#### Your objective
Every entry should be duplicated verbatim, and no picture may appear in the copy.

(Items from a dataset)
_ _ _

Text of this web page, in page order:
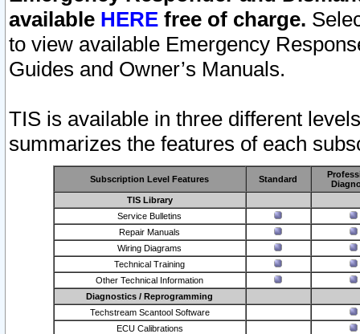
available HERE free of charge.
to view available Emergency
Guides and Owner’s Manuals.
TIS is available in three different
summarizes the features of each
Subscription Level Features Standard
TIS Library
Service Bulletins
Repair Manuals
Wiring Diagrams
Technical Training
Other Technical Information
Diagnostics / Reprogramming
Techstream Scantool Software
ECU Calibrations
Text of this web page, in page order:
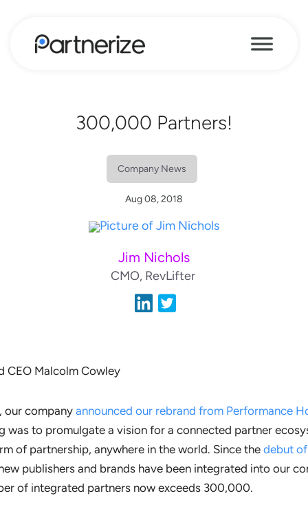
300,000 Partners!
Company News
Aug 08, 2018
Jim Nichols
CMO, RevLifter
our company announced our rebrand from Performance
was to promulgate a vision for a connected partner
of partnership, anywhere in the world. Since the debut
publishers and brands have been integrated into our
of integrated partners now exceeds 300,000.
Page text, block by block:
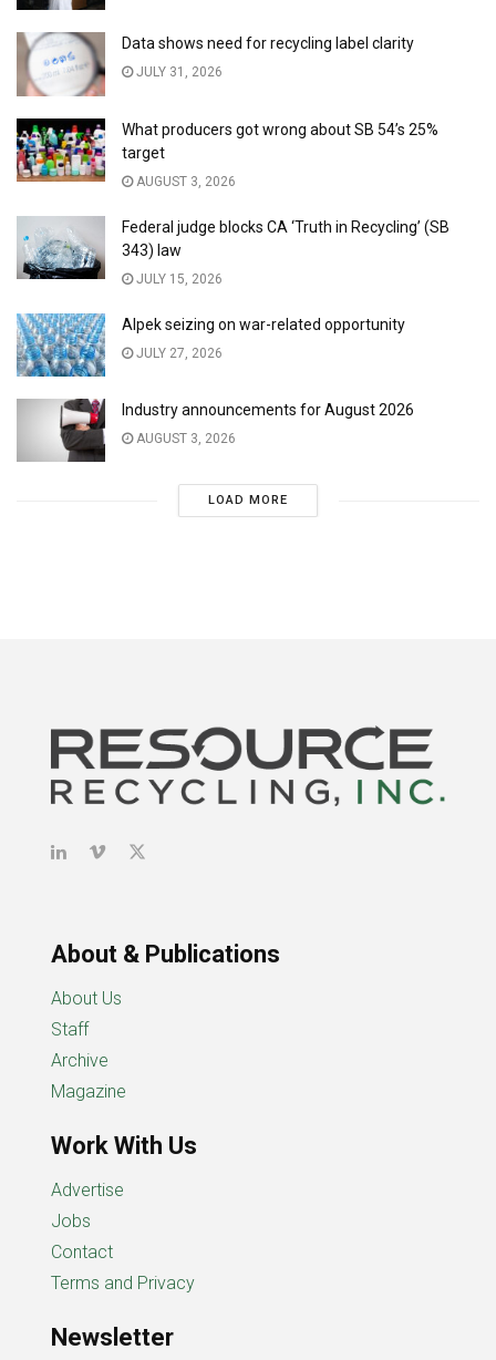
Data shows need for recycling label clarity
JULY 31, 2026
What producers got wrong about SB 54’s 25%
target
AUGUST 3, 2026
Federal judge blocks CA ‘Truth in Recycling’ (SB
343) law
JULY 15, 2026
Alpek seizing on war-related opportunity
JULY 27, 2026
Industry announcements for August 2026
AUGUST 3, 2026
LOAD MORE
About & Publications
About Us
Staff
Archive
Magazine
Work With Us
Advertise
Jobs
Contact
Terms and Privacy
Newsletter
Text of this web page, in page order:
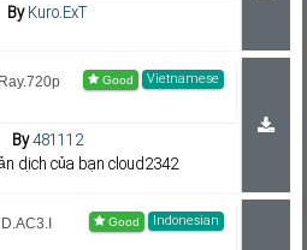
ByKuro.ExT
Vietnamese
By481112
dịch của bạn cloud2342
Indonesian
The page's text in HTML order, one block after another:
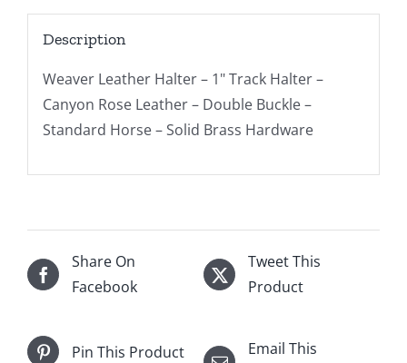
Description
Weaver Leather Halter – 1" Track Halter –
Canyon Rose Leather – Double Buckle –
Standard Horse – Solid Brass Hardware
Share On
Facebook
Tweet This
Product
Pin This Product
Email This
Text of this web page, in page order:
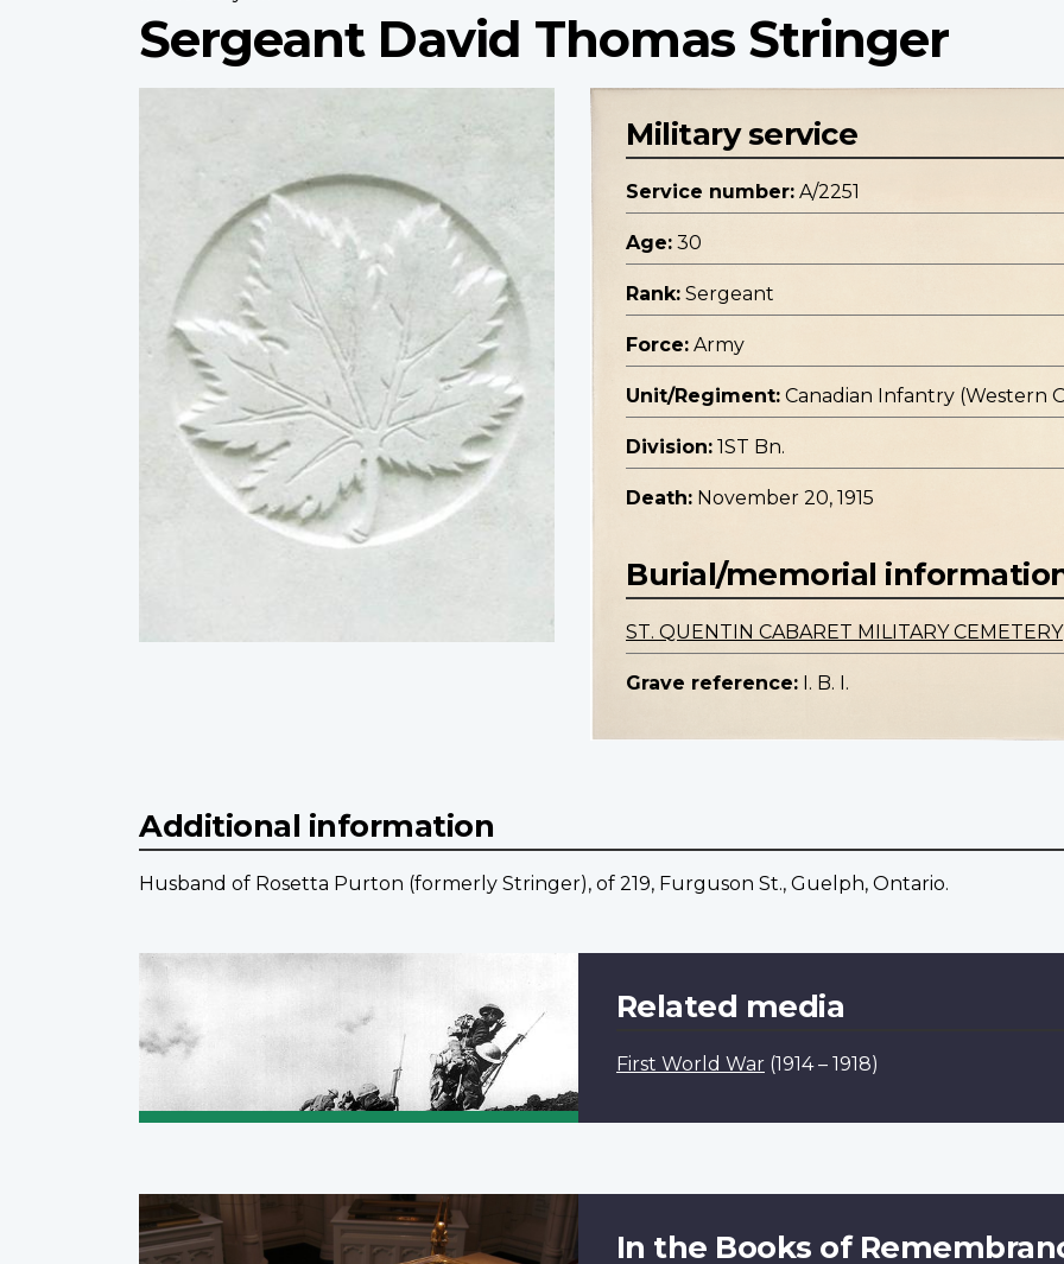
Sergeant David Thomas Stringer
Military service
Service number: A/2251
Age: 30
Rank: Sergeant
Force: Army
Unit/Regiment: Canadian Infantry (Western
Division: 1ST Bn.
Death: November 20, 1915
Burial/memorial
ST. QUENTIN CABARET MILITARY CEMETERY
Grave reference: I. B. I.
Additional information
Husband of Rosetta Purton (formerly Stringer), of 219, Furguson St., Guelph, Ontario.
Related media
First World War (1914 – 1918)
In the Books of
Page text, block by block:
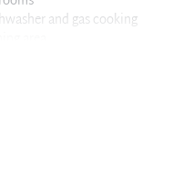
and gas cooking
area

_ _ _

#### Solution to this problem
Text of this web page, in page order:
available HERE free of charge.
to view available Emergency
Guides and Owner’s Manuals.
TIS is available in three different
summarizes the features of each
Subscription Level Features Standard
TIS Library
Service Bulletins
Repair Manuals
Wiring Diagrams
Technical Training
Other Technical Information
Diagnostics / Reprogramming
Techstream Scantool Software
ECU Calibrations
Text of this web page, in page order:
300,000 Partners!
Company News
Aug 08, 2018
Jim Nichols
CMO, RevLifter
our company announced our rebrand from Performance
was to promulgate a vision for a connected partner
of partnership, anywhere in the world. Since the debut
publishers and brands have been integrated into our
of integrated partners now exceeds 300,000.
Page text, block by block:
Data shows need for recycling label clarity
JULY 31, 2026
What producers got wrong about SB 54’s 25%
target
AUGUST 3, 2026
Federal judge blocks CA ‘Truth in Recycling’ (SB
343) law
JULY 15, 2026
Alpek seizing on war-related opportunity
JULY 27, 2026
Industry announcements for August 2026
AUGUST 3, 2026
LOAD MORE
About & Publications
About Us
Staff
Archive
Magazine
Work With Us
Advertise
Jobs
Contact
Terms and Privacy
Newsletter
Text of this web page, in page order:
ByKuro.ExT
Vietnamese
By481112
dịch của bạn cloud2342
Indonesian
The page's text in HTML order, one block after another:
Description
Weaver Leather Halter – 1" Track Halter –
Canyon Rose Leather – Double Buckle –
Standard Horse – Solid Brass Hardware
Share On
Facebook
Tweet This
Product
Pin This Product
Email This
Text of this web page, in page order:
Sergeant David Thomas Stringer
Military service
Service number: A/2251
Age: 30
Rank: Sergeant
Force: Army
Unit/Regiment: Canadian Infantry (Western
Division: 1ST Bn.
Death: November 20, 1915
Burial/memorial
ST. QUENTIN CABARET MILITARY CEMETERY
Grave reference: I. B. I.
Additional information
Husband of Rosetta Purton (formerly Stringer), of 219, Furguson St., Guelph, Ontario.
Related media
First World War (1914 – 1918)
In the Books of
Page text, block by block:
and gas cooking
area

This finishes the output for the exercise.